Coming out of Ieper along the N 369 you will pass Essex Farm Cemetery on your right. Continue towards Boezinge where you will turn right towards Pilkem.
A short distance along the road and just before you turn left at the crossroads for Artillery Wood Cemetery (Green CWGC Sign) you will see this calvary and dolmen on your left at the crossroads.
Carrefour is the French word for crossroads.
Turn left for the cemetery and park next to the house.
GPS | N | E | OSM |
---|---|---|---|
Decimal | 50.916306 | 2.836559 | Map |
On 22nd April 1915 the Germans bombarded the French lines to the north of Ieper in the first phase of the 2nd Battle of Ypres.
This bombardment was followed by a massive discharge of chlorine gas between Langemark and Bikschote. A green mist that gently floated on a light breeze into the French Lines.
Suddenly all along the French line soldiers started coughing and gasping for breath.
The cloud was the result of 180,000 kilos of chlorine gas being released into the wind in just five minutes along seven kilometres of the front. The bombardment had been temporarily halted so as not to disperse the gas.

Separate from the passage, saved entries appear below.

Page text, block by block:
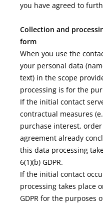
you have agreed to
Collection and
form
When you use the
your personal data
text) in the scope
processing is for the
If the initial contact
contractual measures
purchase interest,
agreement already
this data processing
6(1)(b) GDPR.
If the initial contact
processing takes place
GDPR for the purposes
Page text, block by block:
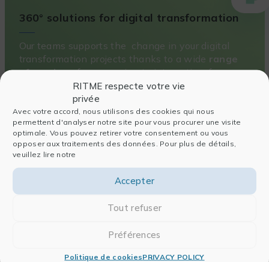
RITME respecte votre vie
privée
Avec votre accord, nous utilisons des cookies qui nous
permettent d'analyser notre site pour vous procurer une visite
optimale. Vous pouvez retirer votre consentement ou vous
opposer aux traitements des données. Pour plus de détails,
veuillez lire notre
Accepter
Tout refuser
Préférences
Politique de cookiesPRIVACY POLICY
360° solutions for digital transformation
Our teams supports the change in your digital
transformation projects thanks to a wide range
of services, from sourcing to integration, from
consulting to training.
DISCOVER
A sharp and tailor-made training offer
is an
research teams develop their skills to meet the
challenges of tomorrow.
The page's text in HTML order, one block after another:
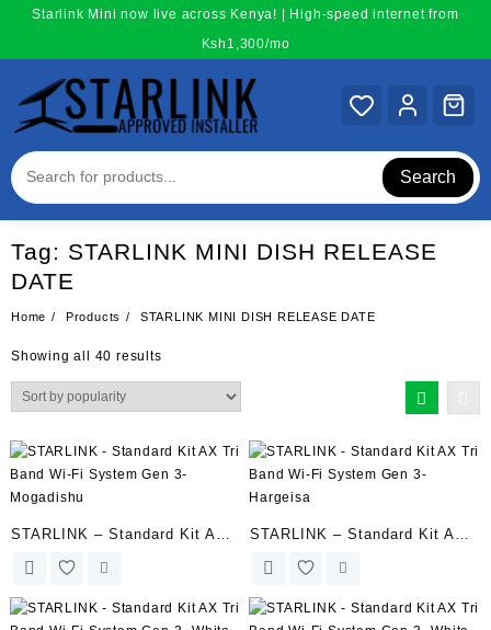
content
Starlink Mini now live across Kenya! | High-speed internet from
Ksh1,300/mo
Search
Tag: STARLINK MINI DISH RELEASE
DATE
Home Products STARLINK MINI DISH RELEASE DATE
Showing all 40 resultsSorted
popularity
STARLINK – Standard Kit AX
Tri Band Wi-Fi System Gen 3-
STARLINK – Standard Kit AX
Tri Band Wi-Fi System Gen 3-
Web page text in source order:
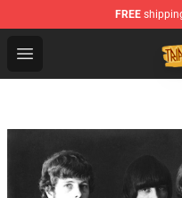
FREE
Open menu
Trippie Redd Store -
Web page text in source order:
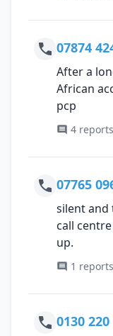
07874
After a
African
pcp
4
07765
silent and
call
up.
1
0130 220
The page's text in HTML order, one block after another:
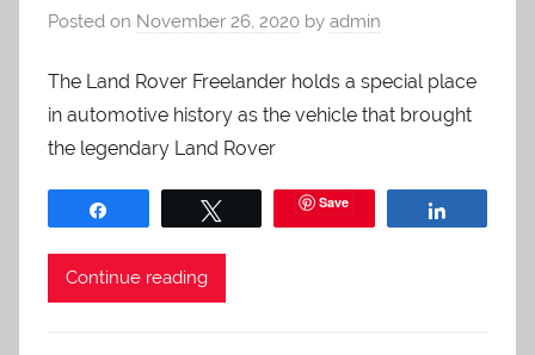
Posted on November 26, 2020 by admin
The Land Rover Freelander holds a special place
in automotive history as the vehicle that brought
the legendary Land Rover
Save
Continue reading
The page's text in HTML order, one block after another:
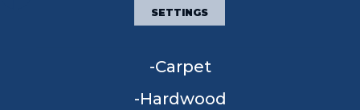
Carpet
Hardwood
SETTINGS

Some of the French commanders thought that something had caught fire in the German lines, and by the time that they finally realised what was happening the German infantry appeared out of the gas wearing face protectors.
Chlorine is a severe irritant to the eyes, nose and throat. If exposed to enough of it death can occur.
The French officers found that they could hardly get orders out to try to control their men. If they stayed and tried to fight they were out fought by an enemy who was better equipped to deal with the debilitating atmosphere. In retreating however, the French soldiers were simply moving back with the gas cloud and increasing their exposure to its effects.
The French field artillery had been firing for all its worth but the crews were soon affected by the gas themselves.
Thankfully the canal formed a natural barrier to the Germans and the remainder of the Territorials rallied to man the front lines.
The group of memorials commemorates the soldiers of the French 45th (Algerian) Division and 87th Territorial Division who fell here during the first gas attack on 22nd April 1915.
The 87th Territorial Division hailed from Brittany and was composed of reservists rather than younger conscripts. They were known fondly as Les pépères, or grandads.
Following the war pilgrimages started took place annually from St Brieuc in Brittany and because in the years following 1923 many of those who had fallen were repatriated to their village cemeteries it was thought fitting that a place of memory should be created.
The 16th century Breton calvaire was brought from Louargat, west of Guingamp.
The dolmen was brought from Hénanbihen, west of St Malo. The capstone weighs 6 tonnes. The word dolmen derives, I believe, from the Breton meaning a stone table. In prehistoric times it would have been part of a communal burial site.
The blocks of stone which surround the garden are also from Brittany and are, for me anyway, somewhat representative of a stone circle and thus complementing the dolmen. Some are engraved with the names of the regiments who fought here.
Other French and Belgian memorials to the gas attack can be found a few minutes away at Steenstraat.
The Canadian Memorials can be found at Sint Juliaan.
A few metres away behind the calvary is a small monument to the Irish poet, Francis Ledwidge (sometimes a tricolour flies above it) and a hundred metres further along the road is Artillery Wood Cemetery where Ledwidge and the Welsh poet Ellis Evans (Hedd Wyn) are buried.